There are several caveats to these experiments. The fluorescence signals from nNOS neurons, whether measured as absolute fluorescence or in the absolute changes in fluorescence, was substantially smaller than the signals from pan-neuronally expressed GCaMP or GCaMP expressed pyramidal neuron localized GCaMP signals. This is a consequence of the much lower number of GCaMP-nNOS neurons than the with the pan-neuronal or pyramidal neuron specific promoters (Figure 7A–C). This large difference in the absolute signals for these different conditions means that it would be inappropriate to draw any strong conclusions in differences in the calcium signal amplitudes or in correlation coefficients between blood volumes and neural activity. Calcium indicators are qualitative indicators of neural activity, as simultaneous calcium imaging and electrophysiology has found that the correlation between calcium signals and spiking activity is moderate (Harris et al., 2016; Theis et al., 2016; Pachitariu et al., 2018), and there are likely cell-type specific differences in calcium levels, indicator expression, and coupling of calcium changes to spiking that makes it untenable to make quantitative comparisons across calcium measurements of activity across different cell types. Different neuronal subtypes are known to have differing calcium buffering (Lee et al., 2000; Egger and Stroh, 2009; Matthews et al., 2013) and nitric oxide synthase expressing neurons show low levels of endogenous calcium binding proteins (Dun et al., 1994). These results show that nNOS neurons, like pyramidal neurons and other interneurons (Zhang et al., 2019), increase their activity during locomotion.

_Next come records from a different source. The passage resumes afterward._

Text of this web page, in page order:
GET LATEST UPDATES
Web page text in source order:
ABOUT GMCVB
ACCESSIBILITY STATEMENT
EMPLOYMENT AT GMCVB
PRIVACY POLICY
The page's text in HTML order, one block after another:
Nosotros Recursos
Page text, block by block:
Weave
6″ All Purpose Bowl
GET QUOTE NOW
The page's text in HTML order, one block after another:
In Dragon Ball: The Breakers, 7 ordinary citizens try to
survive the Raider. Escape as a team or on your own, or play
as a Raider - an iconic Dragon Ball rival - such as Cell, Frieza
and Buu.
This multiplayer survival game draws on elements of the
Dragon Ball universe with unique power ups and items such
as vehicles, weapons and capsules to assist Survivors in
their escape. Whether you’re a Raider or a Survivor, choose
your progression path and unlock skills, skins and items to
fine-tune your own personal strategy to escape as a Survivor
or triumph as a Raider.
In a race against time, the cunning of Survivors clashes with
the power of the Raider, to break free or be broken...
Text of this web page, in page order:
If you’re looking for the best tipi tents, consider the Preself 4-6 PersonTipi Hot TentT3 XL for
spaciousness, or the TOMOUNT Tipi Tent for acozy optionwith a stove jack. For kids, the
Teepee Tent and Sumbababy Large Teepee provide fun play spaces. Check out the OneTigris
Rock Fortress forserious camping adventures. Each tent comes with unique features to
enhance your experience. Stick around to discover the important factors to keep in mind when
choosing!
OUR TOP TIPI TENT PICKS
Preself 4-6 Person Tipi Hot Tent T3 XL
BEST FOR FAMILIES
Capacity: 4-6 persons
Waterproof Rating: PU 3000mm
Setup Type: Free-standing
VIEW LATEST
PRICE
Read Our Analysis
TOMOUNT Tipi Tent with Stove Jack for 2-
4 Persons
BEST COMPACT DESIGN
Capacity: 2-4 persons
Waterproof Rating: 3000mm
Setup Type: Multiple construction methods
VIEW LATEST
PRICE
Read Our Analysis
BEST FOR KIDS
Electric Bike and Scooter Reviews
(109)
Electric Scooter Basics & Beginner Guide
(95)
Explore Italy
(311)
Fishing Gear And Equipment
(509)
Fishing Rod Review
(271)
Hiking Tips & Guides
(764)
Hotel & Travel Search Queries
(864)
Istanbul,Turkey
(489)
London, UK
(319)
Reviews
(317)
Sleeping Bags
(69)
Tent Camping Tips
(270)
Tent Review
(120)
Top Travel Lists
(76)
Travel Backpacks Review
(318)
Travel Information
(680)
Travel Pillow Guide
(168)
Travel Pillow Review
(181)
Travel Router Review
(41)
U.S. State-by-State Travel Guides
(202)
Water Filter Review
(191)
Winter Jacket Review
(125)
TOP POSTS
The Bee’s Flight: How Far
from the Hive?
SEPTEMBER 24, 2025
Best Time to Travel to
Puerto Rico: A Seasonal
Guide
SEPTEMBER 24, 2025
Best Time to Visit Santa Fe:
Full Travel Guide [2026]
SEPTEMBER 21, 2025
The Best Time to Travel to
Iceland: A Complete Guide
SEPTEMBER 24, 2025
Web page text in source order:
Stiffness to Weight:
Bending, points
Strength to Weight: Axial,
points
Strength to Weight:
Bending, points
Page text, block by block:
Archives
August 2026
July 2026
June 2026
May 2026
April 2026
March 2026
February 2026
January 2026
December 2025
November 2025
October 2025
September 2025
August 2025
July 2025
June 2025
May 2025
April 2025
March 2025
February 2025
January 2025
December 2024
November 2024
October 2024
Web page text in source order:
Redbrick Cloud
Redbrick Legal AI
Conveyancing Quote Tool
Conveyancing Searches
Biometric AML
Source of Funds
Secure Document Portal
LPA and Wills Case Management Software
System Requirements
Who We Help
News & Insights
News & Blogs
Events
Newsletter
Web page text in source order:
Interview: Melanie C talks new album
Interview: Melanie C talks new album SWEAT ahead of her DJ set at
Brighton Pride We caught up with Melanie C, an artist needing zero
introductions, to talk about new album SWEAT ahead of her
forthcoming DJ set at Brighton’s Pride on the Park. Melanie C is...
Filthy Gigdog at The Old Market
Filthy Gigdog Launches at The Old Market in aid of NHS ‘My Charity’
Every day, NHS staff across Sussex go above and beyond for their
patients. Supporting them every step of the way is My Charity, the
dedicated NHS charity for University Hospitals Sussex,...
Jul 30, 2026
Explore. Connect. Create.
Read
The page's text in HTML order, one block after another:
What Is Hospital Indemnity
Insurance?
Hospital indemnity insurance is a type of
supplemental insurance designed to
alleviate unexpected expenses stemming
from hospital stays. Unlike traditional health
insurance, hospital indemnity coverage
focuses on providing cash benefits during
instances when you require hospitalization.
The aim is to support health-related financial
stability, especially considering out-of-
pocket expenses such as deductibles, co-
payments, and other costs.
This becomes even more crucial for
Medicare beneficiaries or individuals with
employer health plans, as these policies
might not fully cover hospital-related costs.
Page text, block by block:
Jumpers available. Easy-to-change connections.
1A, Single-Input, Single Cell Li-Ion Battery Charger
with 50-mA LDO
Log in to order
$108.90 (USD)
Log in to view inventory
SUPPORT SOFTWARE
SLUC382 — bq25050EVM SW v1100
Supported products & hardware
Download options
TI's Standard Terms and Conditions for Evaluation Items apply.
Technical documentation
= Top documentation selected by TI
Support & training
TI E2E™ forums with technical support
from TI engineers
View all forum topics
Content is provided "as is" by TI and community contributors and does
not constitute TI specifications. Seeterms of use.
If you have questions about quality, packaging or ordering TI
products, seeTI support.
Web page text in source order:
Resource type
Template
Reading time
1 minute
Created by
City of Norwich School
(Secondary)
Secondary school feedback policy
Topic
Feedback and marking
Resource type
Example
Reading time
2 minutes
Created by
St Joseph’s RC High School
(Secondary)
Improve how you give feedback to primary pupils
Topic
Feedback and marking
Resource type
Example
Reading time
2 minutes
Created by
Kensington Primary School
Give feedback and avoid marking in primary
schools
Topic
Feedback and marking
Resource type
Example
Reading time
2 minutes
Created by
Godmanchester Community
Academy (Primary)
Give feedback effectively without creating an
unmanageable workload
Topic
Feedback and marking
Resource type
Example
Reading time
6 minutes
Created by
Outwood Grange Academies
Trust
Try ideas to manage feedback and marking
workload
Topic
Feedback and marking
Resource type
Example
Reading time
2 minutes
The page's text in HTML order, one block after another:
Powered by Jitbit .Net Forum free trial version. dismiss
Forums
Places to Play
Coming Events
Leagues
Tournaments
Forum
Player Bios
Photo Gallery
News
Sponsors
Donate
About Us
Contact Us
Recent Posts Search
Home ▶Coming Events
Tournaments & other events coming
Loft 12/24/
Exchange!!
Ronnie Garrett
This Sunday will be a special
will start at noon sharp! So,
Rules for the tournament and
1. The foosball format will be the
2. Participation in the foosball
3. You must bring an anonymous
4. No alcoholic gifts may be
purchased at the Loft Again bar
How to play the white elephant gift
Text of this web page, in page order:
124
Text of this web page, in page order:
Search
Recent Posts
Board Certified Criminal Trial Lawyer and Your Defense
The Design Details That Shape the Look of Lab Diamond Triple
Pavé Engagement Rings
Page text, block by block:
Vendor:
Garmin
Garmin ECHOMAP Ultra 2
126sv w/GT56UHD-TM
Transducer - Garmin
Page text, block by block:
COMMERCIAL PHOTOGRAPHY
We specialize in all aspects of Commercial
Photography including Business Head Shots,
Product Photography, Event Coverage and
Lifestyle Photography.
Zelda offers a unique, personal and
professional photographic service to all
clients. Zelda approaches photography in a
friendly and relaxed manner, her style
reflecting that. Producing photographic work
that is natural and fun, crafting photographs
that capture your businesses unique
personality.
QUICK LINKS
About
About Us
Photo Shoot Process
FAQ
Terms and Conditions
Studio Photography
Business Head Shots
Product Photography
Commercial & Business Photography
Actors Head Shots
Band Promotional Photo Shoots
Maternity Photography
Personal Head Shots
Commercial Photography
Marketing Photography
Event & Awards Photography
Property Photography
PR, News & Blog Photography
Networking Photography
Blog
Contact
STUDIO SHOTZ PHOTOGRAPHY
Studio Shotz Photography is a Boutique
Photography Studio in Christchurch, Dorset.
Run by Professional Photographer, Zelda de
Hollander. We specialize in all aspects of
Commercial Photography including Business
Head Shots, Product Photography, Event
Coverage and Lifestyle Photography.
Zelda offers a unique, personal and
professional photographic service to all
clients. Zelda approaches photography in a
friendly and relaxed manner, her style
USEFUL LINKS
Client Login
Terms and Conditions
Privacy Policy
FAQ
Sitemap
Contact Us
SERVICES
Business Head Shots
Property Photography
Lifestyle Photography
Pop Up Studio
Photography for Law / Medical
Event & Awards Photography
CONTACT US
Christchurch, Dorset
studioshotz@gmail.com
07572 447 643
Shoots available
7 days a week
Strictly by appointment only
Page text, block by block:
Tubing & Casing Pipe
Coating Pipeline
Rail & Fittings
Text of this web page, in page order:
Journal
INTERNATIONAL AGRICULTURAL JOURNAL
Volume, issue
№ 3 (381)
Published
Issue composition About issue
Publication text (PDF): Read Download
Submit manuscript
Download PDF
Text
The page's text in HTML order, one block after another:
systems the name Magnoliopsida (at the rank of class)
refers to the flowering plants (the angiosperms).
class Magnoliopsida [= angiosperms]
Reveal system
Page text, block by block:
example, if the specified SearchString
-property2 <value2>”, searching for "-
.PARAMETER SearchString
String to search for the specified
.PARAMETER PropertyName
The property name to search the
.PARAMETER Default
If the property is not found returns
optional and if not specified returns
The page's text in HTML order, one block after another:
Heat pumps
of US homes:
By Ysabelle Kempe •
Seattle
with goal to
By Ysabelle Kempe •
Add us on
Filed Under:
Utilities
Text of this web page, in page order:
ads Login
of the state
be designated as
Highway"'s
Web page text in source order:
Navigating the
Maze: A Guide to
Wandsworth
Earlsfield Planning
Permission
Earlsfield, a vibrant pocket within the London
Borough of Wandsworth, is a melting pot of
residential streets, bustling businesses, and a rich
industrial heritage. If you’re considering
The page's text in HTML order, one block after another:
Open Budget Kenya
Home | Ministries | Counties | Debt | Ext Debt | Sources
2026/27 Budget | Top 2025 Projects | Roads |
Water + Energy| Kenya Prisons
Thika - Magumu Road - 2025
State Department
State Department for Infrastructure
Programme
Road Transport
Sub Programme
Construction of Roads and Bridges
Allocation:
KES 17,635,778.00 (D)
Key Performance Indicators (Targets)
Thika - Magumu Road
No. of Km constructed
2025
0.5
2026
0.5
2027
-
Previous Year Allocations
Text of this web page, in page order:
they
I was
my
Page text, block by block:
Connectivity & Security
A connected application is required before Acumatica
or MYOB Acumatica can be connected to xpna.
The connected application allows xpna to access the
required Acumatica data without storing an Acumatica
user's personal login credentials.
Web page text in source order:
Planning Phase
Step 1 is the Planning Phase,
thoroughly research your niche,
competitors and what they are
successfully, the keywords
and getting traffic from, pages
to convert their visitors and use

Relationship between neural activity and arterial dilation

One of the key utilities of hemodynamic imaging is that it allows us to make inferences about neural activity. As we have measured both neural activity and arterial diameter for multiple different perturbations, we sought to understand the relationship between them for different manipulations in pial arteries (Figure 8—figure supplement 1). We plotted the arterial diameter and gamma band power changes for each of the manipulations from the vehicle basal condition in Figure 8, with the basal and locomotion conditions connected by a line. A horizontal (left-right) shift means that neural activity is changed without a corresponding change in arterial diameter, while any vertical shift of the points means that there is change in arterial diameter without a corresponding change in neural activity. If there was a perfect, one-to-one ratio between gamma band power and arterial diameter, all of these points would lie along a line or a curve. If this is the case, by knowing the change in arterial diameter, one could infer the change in neural activity accurately from knowing the changes in arterial diameter. At the other extreme, if there were no relationship between neural activity and diameter, the points would be a shapeless blob. In this situation, it is not possible to infer neural activity from a change in arterial dilation.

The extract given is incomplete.